Ein weiterer grosser Einsatzbereich sind Übersetzungsdienstleistungen. Lange wurden hier externe Übersetzungsdienstleister zu Rate gezogen, um Rechtstexte in fremde Sprachen zu übersetzten. Dies konnten Übersetzungsprogramme nämlich nicht leisten – zumindest nicht in der Qualität, die eine sensible Branche wie das Rechtswesen, in der jedes Wort abgewogen werden muss, benötigt.
Doch wir arbeiten bei Taylor Wessing inzwischen mit dem deutschen KI-Unternehmen DeepL zusammen. Denn DeepL hat es über die Jahre geschafft, eine KI zu entwickeln, die Texte nicht nur Wort-für-Wort übersetzt, sondern sie in einen gesamtheitlich korrekten Kontext bringen und damit sprachliche Nuancen (etwa kulturelle Spracheigenheiten) abdecken kann.

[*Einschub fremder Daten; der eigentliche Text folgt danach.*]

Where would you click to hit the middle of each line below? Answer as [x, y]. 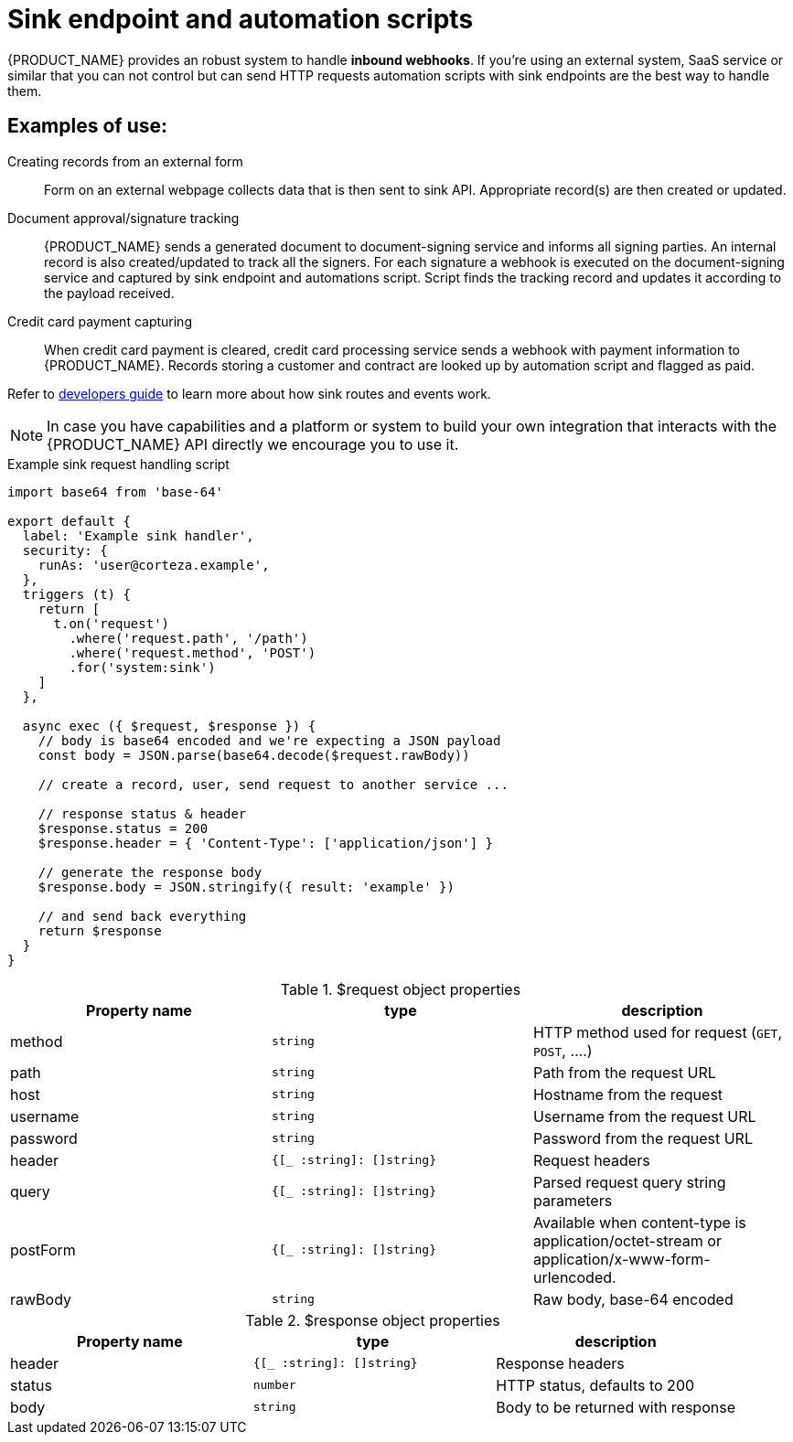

Für uns ist das in zweierlei Hinsicht eine positive Entwicklung. Zum einen können wir schneller agieren, da das Tool, im Vergleich zu sonst üblichen Übersetzungsagenturen, innerhalb weniger Minuten ganze Dokumente in die gewünschte Sprache bringt. Zum anderen ist der Service bei der Menge an Texten deutlich kosteneffizienter: Wo Übersetzungsagenturen in der Regel zehn bis 20 Cent pro Wort veranschlagen, hat DeepL bei einer überschaubaren monatlichen Gebühr kein Zeichenlimit. Unsere Expert*innen müssen die fertigen Texte zwar natürlich auf Korrektheit prüfen und glatt ziehen, können das Gros der Aufgabe aber der Maschine überlassen. So sparen wir bis zu 80 Prozent der zuvor für solche Aufgaben veranschlagten Zeit ein.
Sie haben eingangs ein paar ‘Herausforderungen’ für den Einsatz von KI angesprochen. Wie genau sehen diese aus und wie können sich Rechtsunternehmen entsprechend vorbereiten?
Speziell im Rechtsbereich liegt unser Hauptaugenmerk unweigerlich auf Datenschutz und Vertraulichkeit. Schliesslich hantieren wir mit äusserst sensiblen internen und externen Informationen, sind unseren Mandant*innen gegenüber verpflichtet und agieren unter Schweigepflicht. Die initiale Frage beim Auswahlprozess der KI muss also lauten: Wie verarbeitet und nutzt das Tool die von uns eingespeisten Daten? Denn manche Software-Anbieter verarbeiten Daten für eigene Zwecke, was im Umkehrschluss ein Sicherheitsrisiko darstellt – etwa, um die KI weiter zu trainieren.
Diese Fragen helfen zu Beginn, ein fundiertes Bild über den Anbieter zu zeichnen:
- Erklärt sich der KI-Entwickler idealerweise bereit, ein NDA zu unterzeichnen?
- Sind die KI-Unternehmen Eigentümer ihrer Datenspeicher? Falls ja, ist das ein gutes Indiz dafür, dass die Kontrolle der Daten nicht an Drittanbieter verloren geht.
- Kann der (potenzielle) Partner Sicherheitszertifikate vorweisen? Zertifikate wie das ISO 27001-Zertifikat des Bundesamts für Sicherheit und Informationstechnik belegen ein standardisiertes Mass an Sicherheit.
- Wird End-To-End-Verschlüsselung (E2EE) genutzt und werden die Daten nach Verarbeitung gelöscht? E2EE sollte gerade bei hochsensiblen Daten zwingend vorliegen. Zudem verspricht eine umgehende Löschung nach Verarbeitung der Daten einen bewussten oder irrtümlichen Missbrauch, beispielsweise durch Hackerangriffe.
Zudem sollte man natürlich auch die lokalen gesetzlichen Gegebenheiten beachten. In Deutschland wurden etwa die einschlägigen Vorschriften in § 203 des Strafgesetzbuchs und § 43e der Bundesrechtsanwaltsordnung um die Begriffe der ‘mitwirkenden Personen’ und ‘Dienstleister’ erweitert, sodass Rechtsunternehmen grundsätzlich externe Dienstleister zur beschäftigen oder deren Software nutzen können. Vor der KI-Nutzung sollten Schweizer Rechtsunternehmen ähnliche gesetzliche Rahmenbedingungen prüfen.
Über den Gesprächspartner:
Dr. Axel Frhr. von dem Bussche ist Partner und Fachanwalt für Informationstechnologierecht bei Taylor Wessing.